The mining giant BHP faces the world’s largest class action after more than half a million new claimants joined the fight for justice for Brazil’s worst ever environmental disaster.
Pogust Goodhead is now representing 700,000 Claimants seeking damages of £36 billion after the collapse of the Fundão tailings dam in Mariana, Brazil. The disaster claimed the lives of 19 people and resulted in thousands of people being displaced, villages being submerged in toxic mining waste, and farms, fish stocks and livelihoods destroyed.
Our Global Managing Partner and CEO, Tom Goodhead, said: “Financial compensation will never turn back the clock for our clients to happier, healthier and wealthier times pre-disaster, nor will it ever remediate the environment to the way it was.
“If BHP had paid compensation fairly and in a reasonable time, however, they would have at least done the right thing and would have lived up to the corporate ESG values they constantly espouse.
“Instead, as a result of continued attempts to frustrate justice, they have now landed themselves and their investors with financial liabilities multiples higher than they should have been and have prolonged the agony for the victims. BHP’s handling of the Mariana dam disaster has been a textbook case of corporate wrongdoing.”

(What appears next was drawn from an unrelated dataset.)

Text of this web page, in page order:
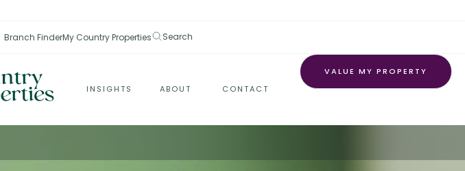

Among the new Claimants are members of the Guarani, Tupiniquim and Pataxos indigenous communities, alongside a significant number of Afro-Brazilian Quilombolas, descendants of African slaves trafficked to Brazil. They joined members of the Krenak indigenous community, whose lands run along the banks of the Rio Doce.
Maykon Krenak, one of the Claimants from the Krenak community, said: “BHP came to my house, took my food, soiled my water and tried to erase our identity. We want justice”.
Media outlets around the world reported on the case this week, with coverage including the front page of the Financial Times, Bloomberg, Reuters, The Times, Australian Financial Review, and the Sydney Morning Herald.
There was also extensive coverage in the media across Brazil, including Folha, BBC Brazil, Veja, and many more.